#### [EXERCISE DATA]
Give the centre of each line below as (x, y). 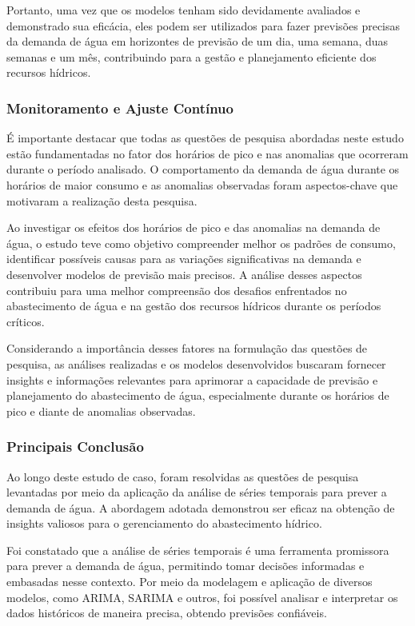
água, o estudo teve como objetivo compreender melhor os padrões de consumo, (201, 243)
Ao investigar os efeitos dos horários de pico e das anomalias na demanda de (194, 227)
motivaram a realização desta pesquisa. (102, 200)
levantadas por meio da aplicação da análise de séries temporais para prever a (197, 492)
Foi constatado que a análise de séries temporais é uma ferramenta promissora (198, 550)
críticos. (26, 321)
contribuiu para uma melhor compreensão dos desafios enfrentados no (177, 290)
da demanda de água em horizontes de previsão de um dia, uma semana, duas (198, 41)
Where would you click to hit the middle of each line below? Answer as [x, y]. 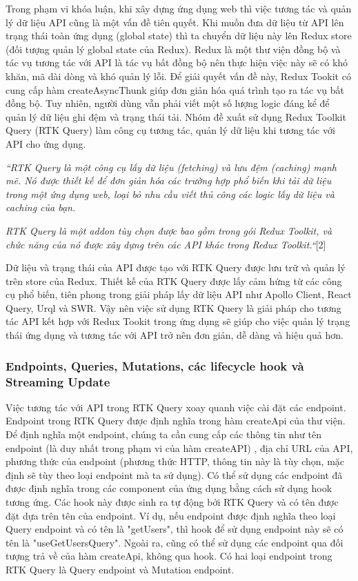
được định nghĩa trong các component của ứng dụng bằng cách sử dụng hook [169, 488]
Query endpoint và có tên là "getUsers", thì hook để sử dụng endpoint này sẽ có [175, 529]
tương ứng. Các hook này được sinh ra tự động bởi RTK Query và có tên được [172, 501]
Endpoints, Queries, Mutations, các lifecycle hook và [155, 365]
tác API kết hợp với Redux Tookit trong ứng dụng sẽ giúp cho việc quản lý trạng [178, 321]
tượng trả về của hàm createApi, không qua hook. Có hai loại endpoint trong [169, 556]
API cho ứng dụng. [46, 143]
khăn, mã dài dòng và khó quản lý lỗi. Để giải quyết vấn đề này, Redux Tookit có [178, 76]
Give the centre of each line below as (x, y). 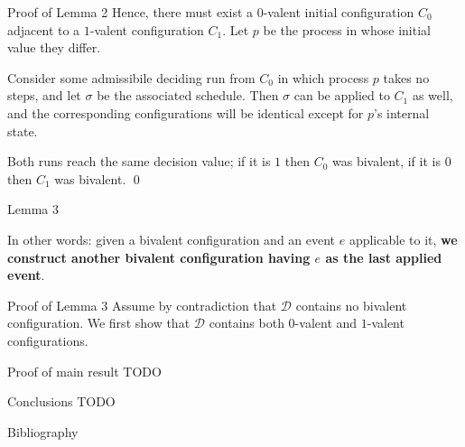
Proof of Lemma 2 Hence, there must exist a (130, 12)
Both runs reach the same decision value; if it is (139, 161)
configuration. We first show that (99, 323)
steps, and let (44, 95)
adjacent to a (44, 29)
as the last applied (384, 257)
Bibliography (43, 431)
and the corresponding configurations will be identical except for (186, 112)
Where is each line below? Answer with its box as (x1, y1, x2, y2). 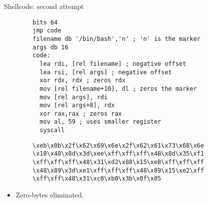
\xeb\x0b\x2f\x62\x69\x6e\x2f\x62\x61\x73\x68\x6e (32, 142, 204, 149)
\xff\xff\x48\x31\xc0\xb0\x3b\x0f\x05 (32, 175, 161, 183)
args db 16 (32, 43, 68, 51)
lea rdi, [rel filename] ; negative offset (39, 60, 187, 67)
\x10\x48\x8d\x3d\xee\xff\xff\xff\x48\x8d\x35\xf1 (32, 150, 204, 158)
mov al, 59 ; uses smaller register (39, 118, 161, 126)
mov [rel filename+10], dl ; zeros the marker (39, 85, 197, 92)
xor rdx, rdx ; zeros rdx (39, 77, 126, 84)
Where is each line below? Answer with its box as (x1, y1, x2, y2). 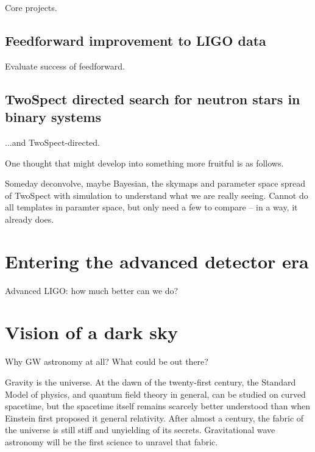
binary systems (5, 107, 101, 126)
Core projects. (5, 1, 57, 13)
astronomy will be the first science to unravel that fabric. (5, 435, 218, 448)
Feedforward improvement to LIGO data (5, 30, 266, 49)
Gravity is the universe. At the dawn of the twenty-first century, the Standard (5, 375, 296, 388)
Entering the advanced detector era (5, 248, 309, 273)
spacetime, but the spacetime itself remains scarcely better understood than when (5, 400, 311, 412)
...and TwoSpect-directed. (5, 135, 101, 148)
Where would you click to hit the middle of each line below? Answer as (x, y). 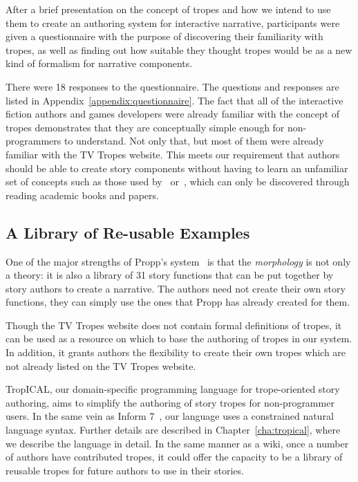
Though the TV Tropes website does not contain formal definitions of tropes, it (174, 325)
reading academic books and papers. (82, 195)
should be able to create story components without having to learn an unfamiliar (177, 168)
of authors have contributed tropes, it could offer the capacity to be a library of (174, 457)
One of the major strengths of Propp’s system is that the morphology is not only (178, 261)
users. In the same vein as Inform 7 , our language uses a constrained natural (170, 416)
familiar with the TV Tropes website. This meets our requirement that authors (173, 154)
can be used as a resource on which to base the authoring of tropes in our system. (179, 339)
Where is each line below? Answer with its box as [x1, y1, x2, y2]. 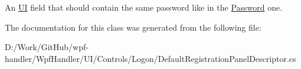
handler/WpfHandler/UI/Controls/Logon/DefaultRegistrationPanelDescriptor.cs [5, 52, 296, 64]
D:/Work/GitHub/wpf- [5, 41, 89, 53]
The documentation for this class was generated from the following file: [5, 21, 261, 33]
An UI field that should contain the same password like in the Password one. [5, 1, 283, 13]
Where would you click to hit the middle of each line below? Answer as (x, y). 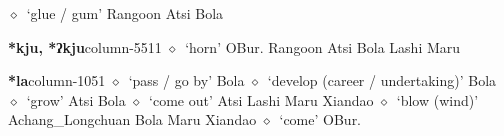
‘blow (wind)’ (437, 99)
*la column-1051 (57, 80)
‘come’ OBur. (320, 119)
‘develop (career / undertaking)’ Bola (382, 80)
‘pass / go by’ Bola (186, 80)
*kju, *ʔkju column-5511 (85, 46)
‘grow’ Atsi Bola (76, 99)
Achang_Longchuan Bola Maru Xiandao (132, 119)
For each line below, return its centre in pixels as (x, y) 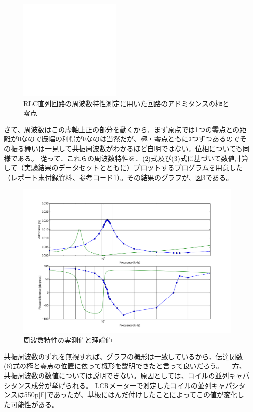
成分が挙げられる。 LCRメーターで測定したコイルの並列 (121, 385)
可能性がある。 (34, 404)
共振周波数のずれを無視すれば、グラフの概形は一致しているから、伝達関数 (124, 356)
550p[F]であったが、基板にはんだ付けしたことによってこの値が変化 (131, 395)
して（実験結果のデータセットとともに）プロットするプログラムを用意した (124, 168)
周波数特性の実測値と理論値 (68, 340)
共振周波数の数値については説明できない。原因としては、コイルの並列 (116, 376)
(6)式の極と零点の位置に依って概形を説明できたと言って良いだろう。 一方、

#### [PROMPT]
Print the part of the listing above that opens with the line containing "OBur. (320, 119)" and closes with the line containing "可能性がある。 (34, 404)". Copy it exactly, both ends included, and omit the pictures.

#### [WRITTEN REPLY]
‘come’ OBur. (320, 119)
‘develop (career / undertaking)’ Bola (382, 80)
‘pass / go by’ Bola (186, 80)
*kju, *ʔkju column-5511 (85, 46)
‘grow’ Atsi Bola (76, 99)
Achang_Longchuan Bola Maru Xiandao (132, 119)
For each line below, return its centre in pixels as (x, y) 
成分が挙げられる。 LCRメーターで測定したコイルの並列 (121, 385)
可能性がある。 (34, 404)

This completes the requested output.